Project description:Multilocus sequence typing (MLST) has been proven useful for the study of the global population structure of Campylobacter jejuni; however, its usefulness for the investigation of outbreaks of disease caused by C. jejuni has not been proven. In this study, MLST plus sequencing of the flaA short variable region (SVR) were applied to 47 isolates from 12 outbreaks of C. jejuni infection whose relatedness has been determined previously, and the results were compared to those of serotyping and pulsed-field gel electrophoresis (PFGE). Isolates implicated in an outbreak were indistinguishable by all four subtyping methods, with sporadic isolates being distinguished from outbreak isolates. Two sporadic isolates from one outbreak were resistant to SmaI digestion and therefore nontypeable by PFGE but were differentiated from the outbreak strain by the other methods.
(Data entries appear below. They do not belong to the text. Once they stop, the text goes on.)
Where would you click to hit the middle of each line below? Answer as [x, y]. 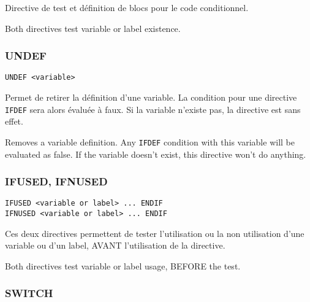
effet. [14, 121]
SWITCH [29, 293]
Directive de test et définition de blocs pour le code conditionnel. [127, 7]
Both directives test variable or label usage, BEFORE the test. [123, 265]
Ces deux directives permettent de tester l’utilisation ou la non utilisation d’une [155, 233]
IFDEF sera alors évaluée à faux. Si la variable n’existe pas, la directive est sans [153, 109]
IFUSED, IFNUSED [56, 181]
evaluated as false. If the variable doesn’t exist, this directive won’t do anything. [156, 154]
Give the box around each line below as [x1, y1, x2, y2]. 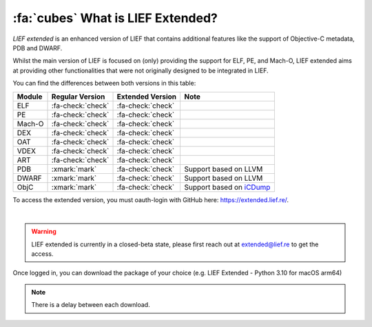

PFGE and flaA SVR typing were the most discriminatory methods, with discriminatory indices (DI) of 0.930 and 0.923, respectively. However, an epidemic strain from one outbreak was distinguished from the other outbreak isolates by flaA SVR typing; its flaA allele was different at five nucleotides, suggesting that this change was possibly mediated by recombination. MLST was less discriminatory than PFGE and flaA SVR typing (DI = 0.859), and many of the epidemic strains possessed common sequence types (STs) including ST-8, -21, -22, and -42. However, further discrimination within STs was achieved by flaA SVR typing or PFGE. The results from this study demonstrate that a combined approach of MLST plus flaA SVR typing provides a level of discrimination equivalent to PFGE for outbreak investigations.